In his unprecedented dual role as president and owner of a sprawling business, Trump is facing dual crises caused by the coronavirus. As he is trying to manage the pandemic from the White House, limiting its casualties as well as the economic fallout, his company is also navigating a major threat to the hospitality industry.

That threatens to pull Trump in opposite directions, because the strategies that many scientists believe will help lessen the public emergency — like strict, long-lasting restrictions on movement — could deepen the short-term problems of Trump’s private business, by keeping doors shut and customers away.

Clearly, Trump feels the economic pain acutely. So, when business owners are telling them that this lockdown is killing their businesses, he understands exactly what they’re saying. And that’s going to pull him away from the viral epidemiologists and toward people like David Katz, who give us hope we can have our cake and eat it too.


But, unfortunately, all signs point to this being a fairytale. Italy is the model of what to expect in the US. And given their total lockdown and America’s flirtation with a premature lifting of lockdown, it will likely be much worse in the US. In fact, a WHO official said today that’s exactly what she expects.

The World Health Organization said on Tuesday it was seeing a “very large acceleration” in coronavirus infections in the United States which had the potential of becoming the new epicentre.

Over the past 24 hours, 85% of new cases were from Europe and the United States, WHO spokeswoman Margaret Harris told reporters. Of those, 40% were from the United States.

Asked whether the United States could become the new epicentre, Harris said: “We are now seeing a very large acceleration in cases in the US. So it does have that potential.

“…They (the United States) have a very large outbreak and an outbreak that is increasing in intensity,” Harris added.

US could be next coronavirus epicentre, says WHO

My view

Unlike with economic topics, I don’t have a strong view here. I am unqualified to present one. But, I can tell you that everything I am hearing suggests that the lockdown and quarantine approach is the right one. And I am uneasy about lifting it early because what I understand is that it could lead to a mushrooming of cases.

I would use a war analogy here, with Covid-19 as the enemy.
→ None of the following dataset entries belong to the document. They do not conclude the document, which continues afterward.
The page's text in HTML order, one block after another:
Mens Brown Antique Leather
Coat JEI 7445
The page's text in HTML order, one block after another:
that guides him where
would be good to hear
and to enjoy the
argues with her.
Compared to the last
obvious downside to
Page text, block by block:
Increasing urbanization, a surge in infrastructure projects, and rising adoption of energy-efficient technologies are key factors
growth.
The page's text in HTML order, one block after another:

The US Civil War was the most lethal in US history. The casualties were horrific. Combat and non-combat deaths are estimated at around 655,000. And that’s in a country where the 1860 US Census calculated that the total population was only 31.4 million. That’s 2% of the population dead.
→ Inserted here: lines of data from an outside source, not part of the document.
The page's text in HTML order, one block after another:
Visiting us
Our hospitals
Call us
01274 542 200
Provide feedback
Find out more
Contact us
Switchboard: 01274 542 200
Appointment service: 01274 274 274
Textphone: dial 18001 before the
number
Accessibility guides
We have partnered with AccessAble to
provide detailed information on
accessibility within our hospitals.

But, in today’s world, where medicine has advanced, a lot of those people’s lives would be saved. Evidence from casualties in the US wars in Afghanistan and Iraq show this. And that’s good. But, it’s not the whole picture. Someone without his legs or without an arm or with vital organs severely damaged is still a war casualty. And their life is forever altered.

We act like a body count is all that matters in terms of the human toll of this pandemic. But, all evidence suggests many healthy, young adults are developing the virus, beating it, but living with permanently reduced lung capacity and impaired health. Yes, the sick and the old are at much greater risk of death. But, is that the only risk that matters? Again, I am not an epidemiologist. I can’t tell you. But everything I have read suggests we are underplaying the health risk to healthy adults of contracting coronavirus.

Given what Trump has now said about lifting the lockdowns, I think my prediction about backside policy responses yesterday makes sense. We will see lockdowns lifted prematurely and then we’ll have to live with the consequences of that decision, now and next year as well, when the virus may re-emerge.